Sorry for not allowing anyone else to answer, but I'm pretty sure I've figured it out now.
The concept essential for groking the algorithm is the representation of match states (defined in the original post) in binary. The article in the original post explains it formally; I'll try my hand at doing so colloquially:
Let's have STR, which is a String created with characters from a given alphabet.
Let's represent STR with a set of binary digits: STR_BINARY. The algorithm requires for this representation to be backwards (so, the first letter corresponds to the last digit, second letter with the second-to-last digit, etc.).

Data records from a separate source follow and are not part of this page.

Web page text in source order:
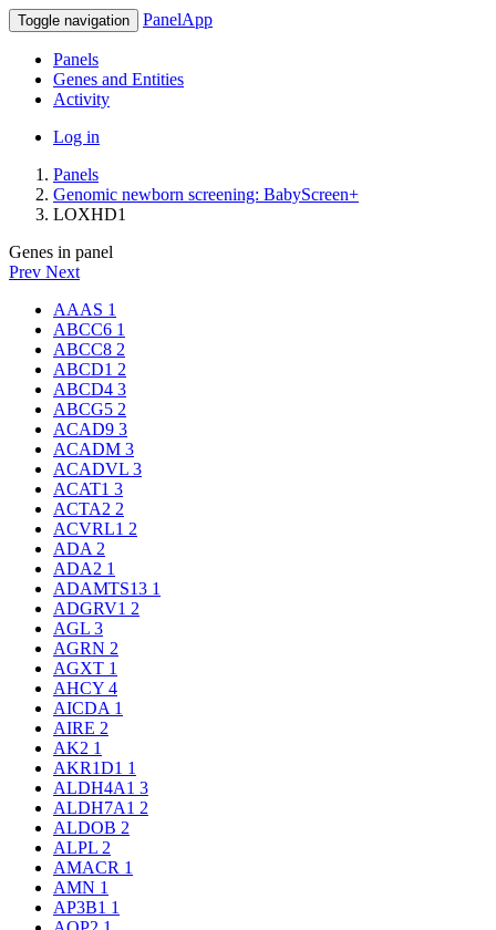
Toggle navigation PanelApp
Panels
Genes and Entities
Activity
Log in
Panels
Genomic newborn screening: BabyScreen+
LOXHD1
Genes in panel
Prev Next
AAAS 1
ABCC6 1
ABCC8 2
ABCD1 2
ABCD4 3
ABCG5 2
ACAD9 3
ACADM 3
ACADVL 3
ACAT1 3
ACTA2 2
ACVRL1 2
ADA 2
ADA2 1
ADAMTS13 1
ADGRV1 2
AGL 3
AGRN 2
AGXT 1
AHCY 4
AICDA 1
AIRE 2
AK2 1
AKR1D1 1
ALDH4A1 3
ALDH7A1 2
ALDOB 2
ALPL 2
AMACR 1
AMN 1
AP3B1 1
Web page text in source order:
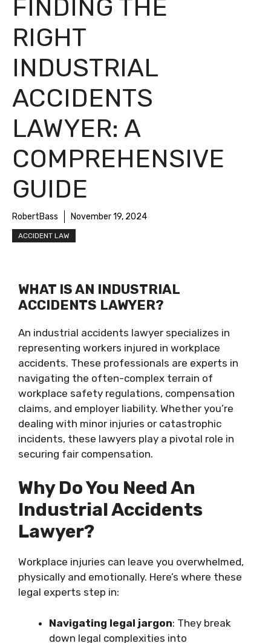
FINDING THE
RIGHT
INDUSTRIAL
ACCIDENTS
LAWYER: A
COMPREHENSIVE
GUIDE
RobertBass November 19, 2024
ACCIDENT LAW
WHAT IS AN INDUSTRIAL
ACCIDENTS LAWYER?
An industrial accidents lawyer specializes in
representing workers injured in workplace
accidents. These professionals are experts in
navigating the often-complex terrain of
workplace safety regulations, compensation
claims, and employer liability. Whether you’re
dealing with minor injuries or catastrophic
incidents, these lawyers play a pivotal role in
securing fair compensation.
Why Do You Need An
Industrial Accidents
Lawyer?
Workplace injuries can leave you overwhelmed,
physically and emotionally. Here’s where these
legal experts step in:
Navigating legal jargon: They break
down legal complexities into
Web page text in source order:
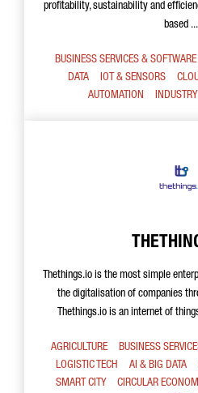
profitability, sustainability and
based ...
BUSINESS SERVICES & SOFTWARE
DATA
IOT & SENSORS
AUTOMATION
Thethings.io is the most simple
the digitalisation of companies
Thethings.io is an internet of
AGRICULTURE BUSINESS
LOGISTIC TECH
AI & BIG DATA
SMART CITY
CIRCULAR
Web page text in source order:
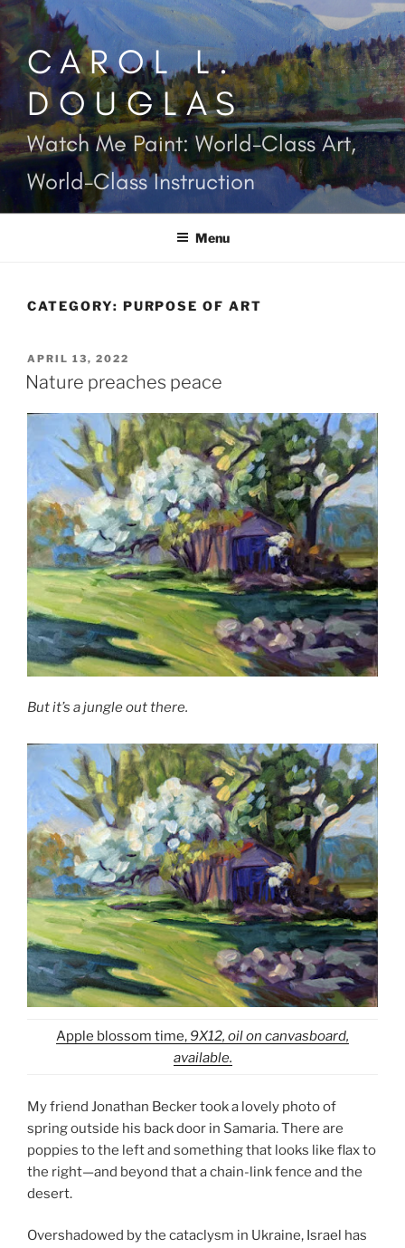
Skip
contentCAROL L.
DOUGLAS
Watch Me Paint: World-Class Art,
World-Class Instruction
Menu
CATEGORY: PURPOSE OF ART
POSTED
ON
APRIL 13, 2022
Nature preaches peace
But it’s a jungle out there.
Apple blossom time, 9X12, oil on canvasboard,
available.
My friend Jonathan Becker took a lovely photo of
spring outside his back door in Samaria. There are
poppies to the left and something that looks like flax to
the right—and beyond that a chain-link fence and the
desert.
Overshadowed by the cataclysm in Ukraine, Israel has
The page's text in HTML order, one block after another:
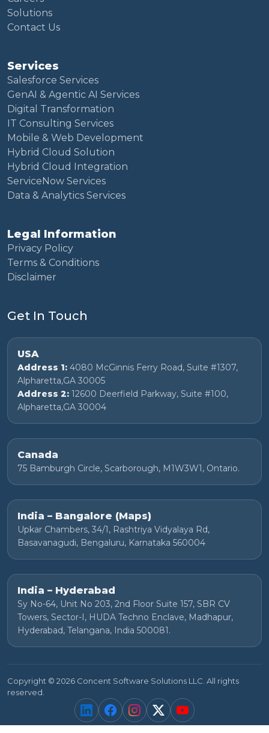
Solutions
Contact Us
Services
Salesforce Services
GenAI & Agentic AI Services
Digital Transformation
IT Consulting Services
Mobile & Web Development
Hybrid Cloud Solution
Hybrid Cloud Integration
ServiceNow Services
Data & Analytics Services
Legal Information
Privacy Policy
Terms & Conditions
Disclaimer
Get In Touch
USA
Address 1: 4080 McGinnis Ferry Road, Suite #1307,
Alpharetta,GA 30005
Address 2: 12600 Deerfield Parkway, Suite #100,
Alpharetta,GA 30004
Canada
75 Bamburgh Circle, Scarborough, M1W3W1, Ontario.
India – Bangalore (Maps)
Upkar Chambers, 34/1, Rashtriya Vidyalaya Rd,
Basavanagudi, Bengaluru, Karnataka 560004
India – Hyderabad
Sy No-64, Unit No 203, 2nd Floor Suite 157, SBR CV
Towers, Sector-I, HUDA Techno Enclave, Madhapur,
Hyderabad, Telangana, India 500081.
Copyright © 2026 Concent Software Solutions LLC. All rights
reserved.
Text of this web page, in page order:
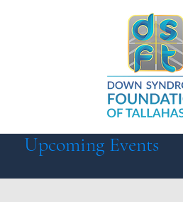
Upcoming Events
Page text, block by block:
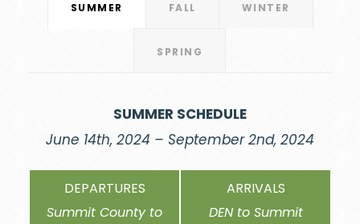
SUMMER FALL WINTER
SPRING
SUMMER SCHEDULE
June 14th, 2024 – September 2nd, 2024
DEPARTURES
Summit County to
ARRIVALS
DEN to Summit
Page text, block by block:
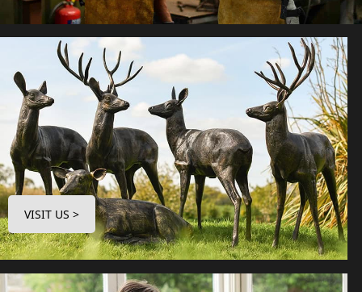
VISIT US >
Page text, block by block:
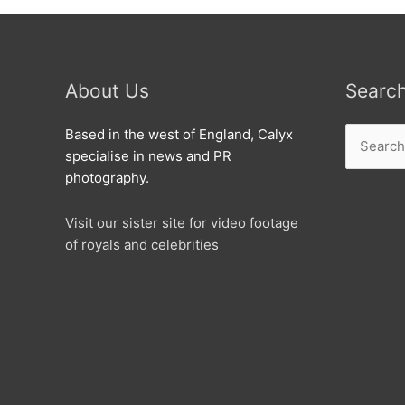
About Us
Based in the west of England, Calyx
specialise in news and PR
photography.
Visit our sister site for video footage
of royals and celebrities
for:
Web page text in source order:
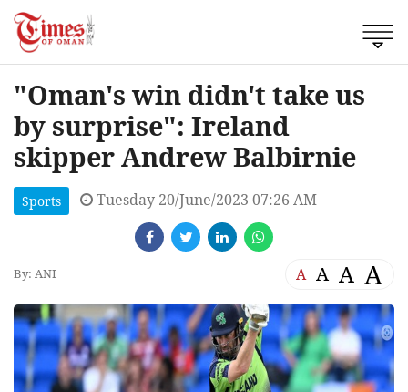
"Oman's win didn't take us
by surprise": Ireland
skipper Andrew Balbirnie
Sports Tuesday 20/June/2023 07:26 AM
By: ANI A A A A
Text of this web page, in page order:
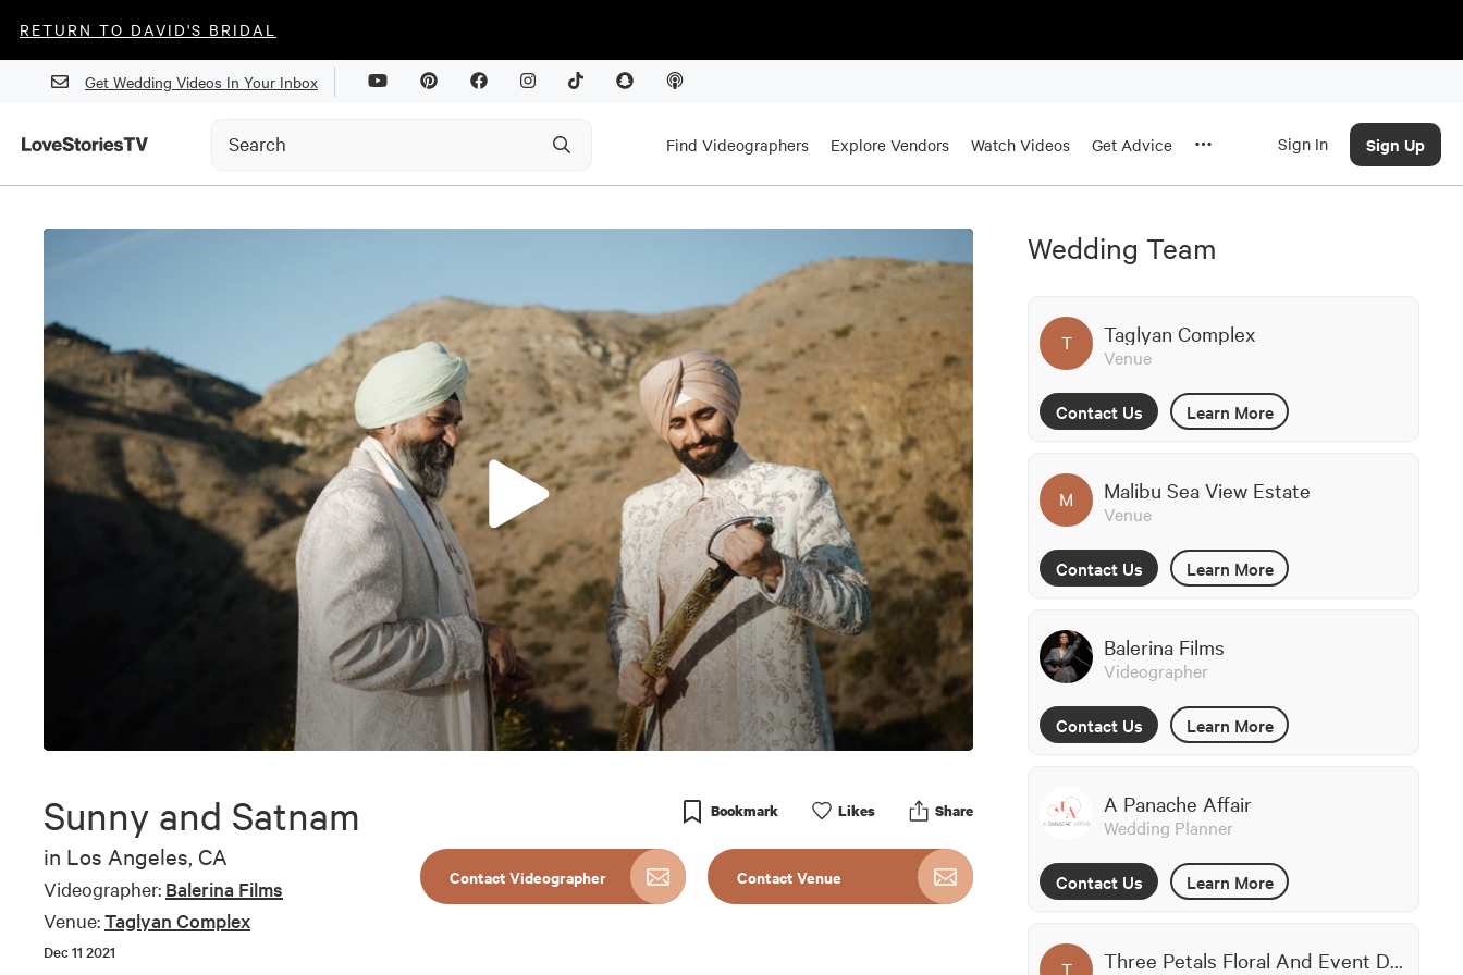
RETURN TO DAVID'S BRIDAL
Get Wedding Videos In Your Inbox
Find Videographers Explore Vendors Watch Videos Get Advice Sign In Sign Up
4
minutes,
35
secondsVolume
90%
Sunny and Satnam
in Los Angeles, CA
Videographer: Balerina Films
Venue:Taglyan Complex
Dec 11 2021
Bookmark Likes Share
Contact Videographer Contact Venue
Wedding Team
T Taglyan Complex
Venue
Contact Us Learn More
M Malibu Sea View Estate
Venue
Contact Us Learn More
Balerina Films
Videographer
Contact Us Learn More
A Panache Affair
Wedding Planner
Contact Us Learn More
T
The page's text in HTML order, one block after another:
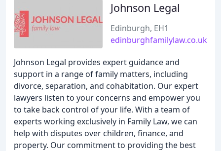
Johnson Legal
Edinburgh, EH1
edinburghfamilylaw.co.uk
Johnson Legal provides expert guidance and
support in a range of family matters, including
divorce, separation, and cohabitation. Our expert
lawyers listen to your concerns and empower you
to take back control of your life. With a team of
experts working exclusively in Family Law, we can
help with disputes over children, finance, and
property. Our commitment to providing the best
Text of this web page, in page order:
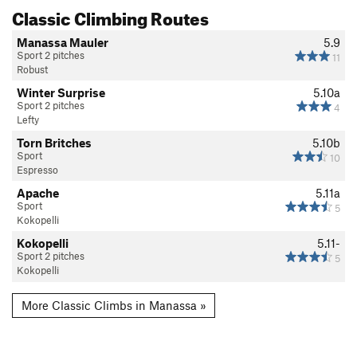
Classic Climbing Routes
5.9
11
Manassa Mauler
Sport 2 pitches
Robust
5.10a
4
Winter Surprise
Sport 2 pitches
Lefty
5.10b
10
Torn Britches
Sport
Espresso
5.11a
5
Apache
Sport
Kokopelli
5.11-
5
Kokopelli
Sport 2 pitches
Kokopelli
More Classic Climbs in Manassa »
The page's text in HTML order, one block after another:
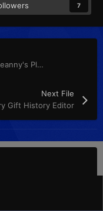
7
[PKHeX Plugin] SWSH Raid Plugin (Leanny's Plugin)
Next File
Gift History Editor
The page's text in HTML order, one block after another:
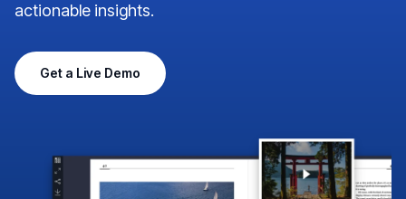
actionable insights.
Get a Live Demo
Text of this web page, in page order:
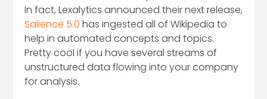
In fact, Lexalytics announced their next release,
Salience 5.0 has ingested all of Wikipedia to
help in automated concepts and topics.
Pretty cool if you have several streams of
unstructured data flowing into your company
for analysis.
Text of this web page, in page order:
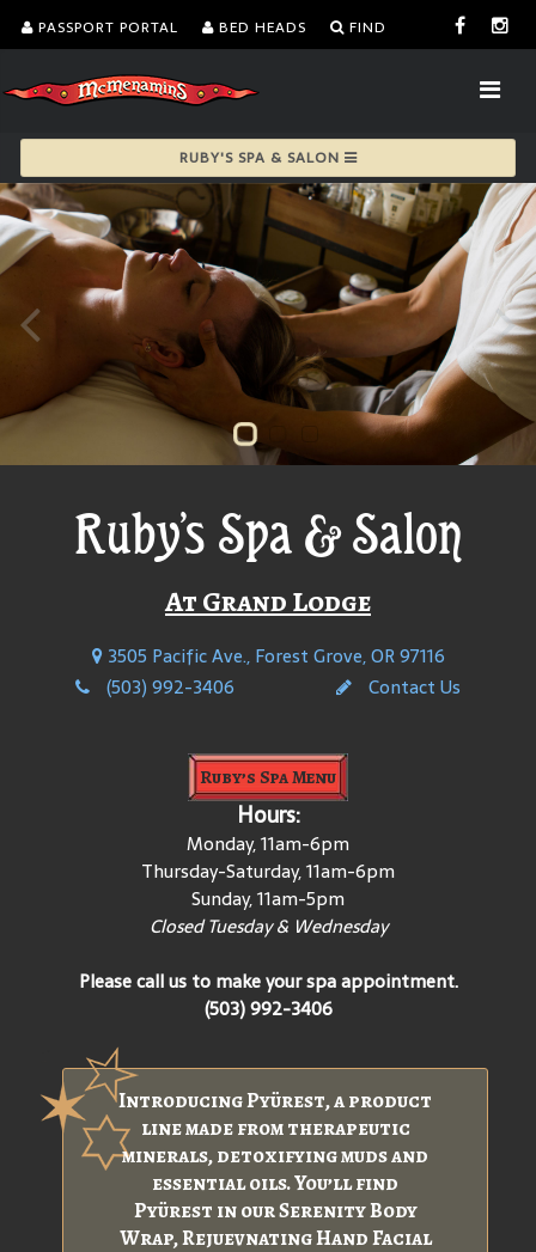
PASSPORT PORTAL BED HEADS FIND
RUBY'S SPA & SALON
Ruby's Spa & Salon
At Grand Lodge
3505 Pacific Ave., Forest Grove, OR 97116
(503) 992-3406
Contact Us
Ruby’s Spa Menu
Hours:
Monday, 11am-6pm
Thursday-Saturday, 11am-6pm
Sunday, 11am-5pm
Closed Tuesday & Wednesday
Please call us to make your spa appointment.
(503) 992-3406
Introducing Pyürest, a product
line made from therapeutic
minerals, detoxifying muds and
essential oils. You’ll find
Pyürest in our Serenity Body
Wrap, Rejuevnating Hand Facial
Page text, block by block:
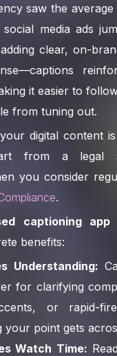
saw the
media ads
clear, on-
it easier to
from tuning out.
digital content is
from a legal
you consider
.
captioning app
benefits:
Understanding:
for clarifying
or rapid-
your point gets
Watch Time:
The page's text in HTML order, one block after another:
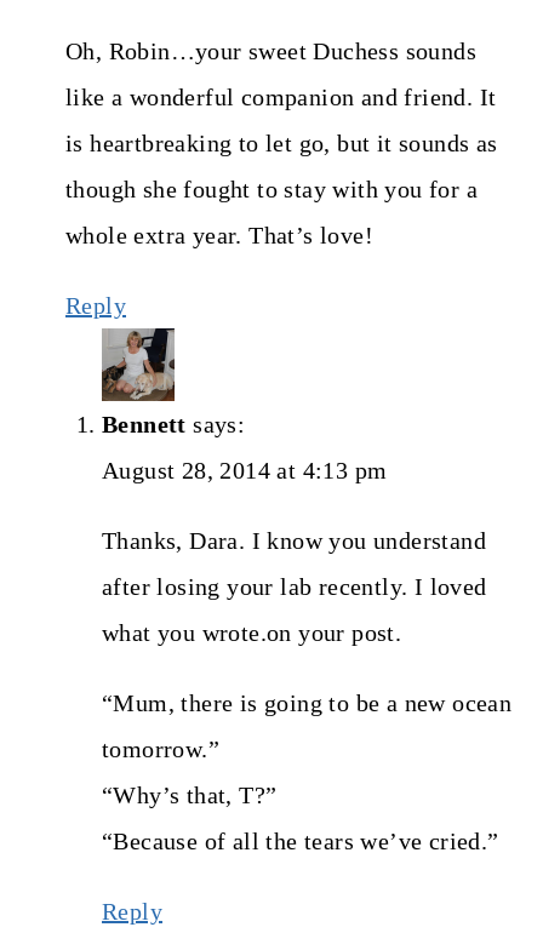
Oh, Robin…your sweet Duchess sounds
like a wonderful companion and friend. It
is heartbreaking to let go, but it sounds as
though she fought to stay with you for a
whole extra year. That’s love!
Reply
Bennett says:
August 28, 2014 at 4:13 pm
Thanks, Dara. I know you understand
after losing your lab recently. I loved
what you wrote.on your post.
“Mum, there is going to be a new ocean
tomorrow.”
“Why’s that, T?”
“Because of all the tears we’ve cried.”
Reply
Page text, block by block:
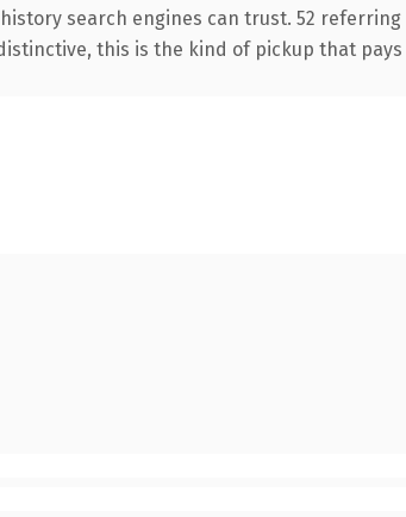
search engines can trust. 52
this is the kind of pickup that
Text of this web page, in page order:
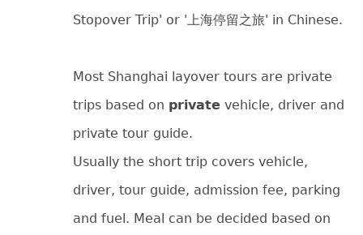
Stopover Trip' or '上海停留之旅' in Chinese.
Most Shanghai layover tours are private
trips based on private vehicle, driver and
private tour guide.
Usually the short trip covers vehicle,
driver, tour guide, admission fee, parking
and fuel. Meal can be decided based on
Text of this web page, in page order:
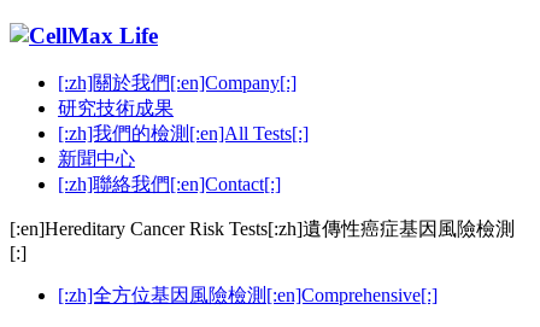
[:zh]關於我們[:en]Company[:]
研究技術成果
[:zh]我們的檢測[:en]All Tests[:]
新聞中心
[:zh]聯絡我們[:en]Contact[:]
[:en]Hereditary Cancer Risk Tests[:zh]遺傳性癌症基因風險檢測
[:]
[:zh]全方位基因風險檢測[:en]Comprehensive[:]
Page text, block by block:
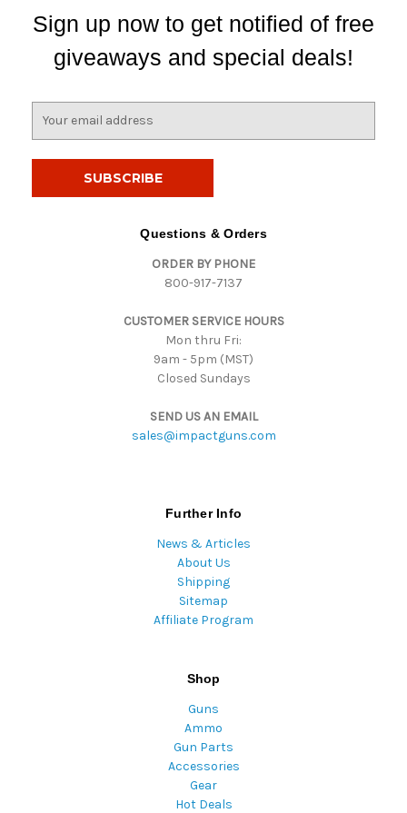
Sign up now to get notified of free
giveaways and special deals!
Questions & Orders
ORDER BY PHONE
800-917-7137
CUSTOMER SERVICE HOURS
Mon thru Fri:
9am - 5pm (MST)
Closed Sundays
SEND US AN EMAIL
sales@impactguns.com
Further Info
News & Articles
About Us
Shipping
Sitemap
Affiliate Program
Shop
Guns
Ammo
Gun Parts
Accessories
Gear
Hot Deals
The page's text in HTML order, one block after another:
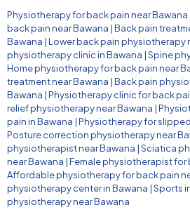
Physiotherapy for back pain near Bawana
back pain near Bawana |Back pain
Bawana |Lower back pain physiotherapy
physiotherapy clinic in Bawana |Spine
Home physiotherapy for back pain near
treatment near Bawana |Back pain
Bawana |Physiotherapy clinic for back
relief physiotherapy near Bawana |
pain in Bawana |Physiotherapy for
Posture correction physiotherapy near
physiotherapist near Bawana |Sciatica
near Bawana |Female physiotherapist for
Affordable physiotherapy for back pain
physiotherapy center in Bawana |Sports
physiotherapy near Bawana
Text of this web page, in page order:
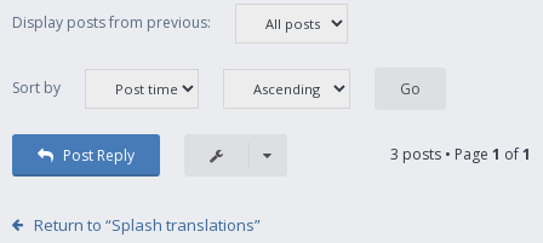
Display posts from previous:
Sort by
Post Reply 3 posts • Page 1 of1
Return to “Splash translations”
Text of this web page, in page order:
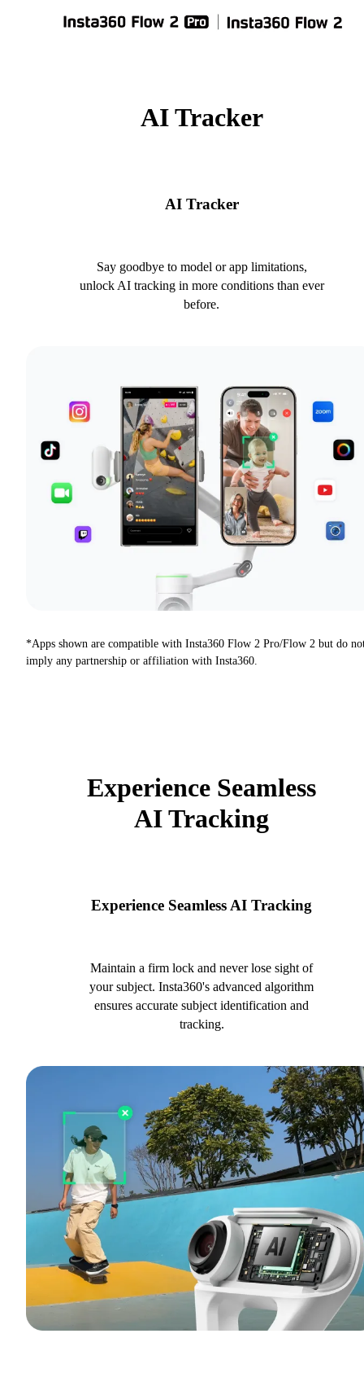
AI Tracker
AI Tracker
Say goodbye to model or app limitations,
unlock AI tracking in more conditions than ever
before.
*Apps shown are compatible with Insta360 Flow 2 Pro/Flow 2 but do
imply any partnership or affiliation with Insta360.
Experience Seamless
AI Tracking
Experience Seamless AI Tracking
Maintain a firm lock and never lose sight of
your subject. Insta360's advanced algorithm
ensures accurate subject identification and
tracking.
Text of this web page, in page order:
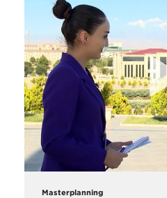
Masterplanning

Let's assume RANDOM refers to a String with random characters from the same alphabet STR is created from.
In STR_BINARY, a 0 at a given index indicates that, RANDOM matches STR from STR[0] to
STR[(index of letter in STR that the 0 in STR_BINARY corresponds to)]. Empty spaces count as matches. A 1 indicates that RANDOM does not match STR in inside those same boundaries.
The algorithm becomes simpler to learn once this is understood.